Context: It is unclear whether patients with asymptomatic primary hyperparathyroidism (PHPT) do better with parathyroidectomy (PTx) as compared with conservative medical management.

Objective: The aim of the study was to evaluate the beneficial effect of PTx vs. conservative management in patients with mild asymptomatic PHPT.

Design: We conducted a prospective, randomized study.

Setting: The study took place at a referral center.

Patients: We studied 50 patients who did not meet any guidelines for parathyroid surgery as recommended by the National Institutes of Health Consensus Development Conference on Asymptomatic PHPT.

Intervention: Patients were randomly assigned to PTx or no PTx and were evaluated at 6 months and at 1 yr.

Main outcome measures: We compared changes (percentage of basal) of lumbar spine bone mineral density (BMD) between the two groups at 1 yr.

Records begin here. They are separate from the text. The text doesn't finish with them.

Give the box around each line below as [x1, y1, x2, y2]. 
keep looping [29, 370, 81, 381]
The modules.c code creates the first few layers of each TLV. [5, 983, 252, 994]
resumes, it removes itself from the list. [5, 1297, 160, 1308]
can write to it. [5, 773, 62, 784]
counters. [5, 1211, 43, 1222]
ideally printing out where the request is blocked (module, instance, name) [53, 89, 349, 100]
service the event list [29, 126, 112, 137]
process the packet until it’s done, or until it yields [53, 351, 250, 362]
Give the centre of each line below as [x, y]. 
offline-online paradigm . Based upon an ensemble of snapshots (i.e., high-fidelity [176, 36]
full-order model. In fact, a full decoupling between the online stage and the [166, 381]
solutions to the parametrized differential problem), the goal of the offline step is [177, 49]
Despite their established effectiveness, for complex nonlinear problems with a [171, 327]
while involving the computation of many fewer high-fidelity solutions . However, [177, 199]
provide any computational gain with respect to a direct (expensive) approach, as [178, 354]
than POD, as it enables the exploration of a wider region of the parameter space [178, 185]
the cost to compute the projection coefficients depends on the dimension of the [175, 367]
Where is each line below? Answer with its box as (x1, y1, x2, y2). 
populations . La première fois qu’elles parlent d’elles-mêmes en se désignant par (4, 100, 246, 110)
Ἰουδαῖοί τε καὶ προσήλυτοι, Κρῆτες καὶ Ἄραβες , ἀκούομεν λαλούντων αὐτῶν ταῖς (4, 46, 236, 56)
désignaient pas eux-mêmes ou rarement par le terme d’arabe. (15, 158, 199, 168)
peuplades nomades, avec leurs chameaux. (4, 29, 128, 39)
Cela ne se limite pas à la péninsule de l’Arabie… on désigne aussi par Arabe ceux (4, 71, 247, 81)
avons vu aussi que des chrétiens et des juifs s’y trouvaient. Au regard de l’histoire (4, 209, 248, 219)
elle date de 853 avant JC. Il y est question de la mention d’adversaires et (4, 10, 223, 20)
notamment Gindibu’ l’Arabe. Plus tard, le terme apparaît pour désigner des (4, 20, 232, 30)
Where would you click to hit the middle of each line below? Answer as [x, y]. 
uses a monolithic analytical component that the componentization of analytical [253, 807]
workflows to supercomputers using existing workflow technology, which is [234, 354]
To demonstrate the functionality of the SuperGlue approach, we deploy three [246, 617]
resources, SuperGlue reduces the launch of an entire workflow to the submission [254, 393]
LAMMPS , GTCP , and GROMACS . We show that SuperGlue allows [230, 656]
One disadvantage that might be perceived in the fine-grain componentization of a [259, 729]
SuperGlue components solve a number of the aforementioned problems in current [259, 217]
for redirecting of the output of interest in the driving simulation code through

Results: The change in BMD at lumbar spine was greater after PTx (+4.16 +/- 1.13 for PTx vs. -1.12 +/- 0.71 for no PTx; P = 0.0002). The change in BMD at the total hip was also significantly greater in the PTx group (+2.61 +/- 0.71 for PTx vs. -1.88 +/- 0.60 for no PTx; P = 0.0001). There was no difference in BMD after 1 yr between both groups at the one-third radius site. In comparison with those who did not undergo surgery, the PTx subjects, after 1 yr, showed significant differences in four quality of life measures as determined by the 36-item short form health survey scale: bodily pain (P = 0.001), general health (P = 0.008), vitality (P = 0.003), and mental health (P = 0.017).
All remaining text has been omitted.